ADP ribosylation factor 6 (Arf6) belongs to the Arf small GTPase family and localizes at the plasma membrane and endosomes where it regulates actin cytoskeleton remodeling and membrane trafficking by cycling between GDP-bound inactive and GTP-bound active states. Arf6 is implicated in a variety of cellular events related to morphological changes such as cytokinesis, migration, phagocytosis, endocytosis, exocytosis, and neurite extension [1], [2], [3]. Among these, cytokinesis is the division of the cytoplasm of a single cell to form two daughter cells at the final step of mitotic cell division, and represents an extreme example of cell phenomena accompanying drastic changes in cell shape. In addition to involvement of the actin cytoskeleton, membrane trafficking is known to play an essential role in cytokinesis through the addition of new membrane to compensate for the massive increase in surface area, and the local enrichment of protein and lipid components required for cleavage furrow ingression and abscission. Since an initial report showing the localization of a constitutively active Arf6 mutant at the cleavage furrow and midbody and the activation of Arf6 during cytokinesis [4], accumulating evidence has established Arf6 as an important regulator of cytokinesis. Several effectors of Arf6 during cytokinesis have been so far identified including Rab11 family-interacting proteins FIP3/4 [5], Sec10 subunit of the exocyst complex [5], [6], c-Jun N-terminal kinase-interacting proteins JIP3/4 [7], and mitotic kinesin-like protein MKLP1 [8], [9]. Through its interaction with these effectors, Arf6 is proposed to regulate various steps of cytokinesis, including endosomal transport along central spindle microtubules [7], tethering and fusion of transport vesicles carrying components required for cleavage furrow ingression and abscission [5], [10], and maintenance of structural integrity of the intercellular bridge and midbody [8], [9].

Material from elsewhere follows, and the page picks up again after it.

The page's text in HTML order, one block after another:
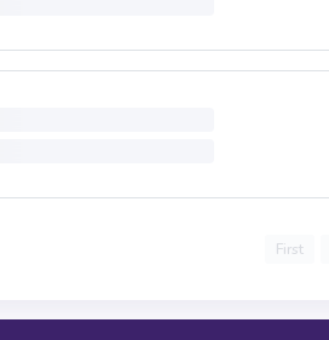
First

The serologically defined colon cancer antigen-3 (SDCCAG3) is an endosomal protein that was originally isolated by screening of cDNA expression libraries from human colon cancers with autologous patient antibodies [11]. Inhibition of SDCCAG3 activity by overexpression of the C-terminal region containing a coiled-coil domain was shown to decrease the presentation of tumor necrosis factor (TNF) receptor-1 on the cell surface and to protect cells from TNF-induced apoptosis, suggesting the involvement of SDCCAG3 in membrane trafficking [12]. Indeed, SDCCAG3 localizes at a subpopulation of early/recycling endosomes that partially overlap with early endosome antigen 1 (EEA1) and the transferrin receptor [13]. Recent proteomic analysis revealed that SDCCAG3 forms a protein complex with the retromer complex through an interaction with the Wiskott–Aldrich syndrome protein and scar homolog (WASH) complex [14] and regulates sorting nexin27-retromer-mediated endosomal trafficking of the glucose transporter GLUT1 [15]. During cytokinesis, SDCCAG3 undergoes dynamic subcellular changes and accumulates at the midbody [13]. SDCCAG3 was shown to regulate the completion of cytokinesis through its interaction with the protein tyrosine phosphatase PTPN13 and the Arf GTPase-activating protein GIT1 [13].

In this study, we identified SDCCAG3 as an Arf6-interacting protein by yeast two-hybrid screening with a GTP-locked Arf6 mutant as bait and characterized the tissue distribution of SDCCAG3 at the mRNA and protein levels. Furthermore, we provide evidence suggesting the importance of an interaction between SDCCAG3 and Arf6 in the midbody localization of SDCCAG3.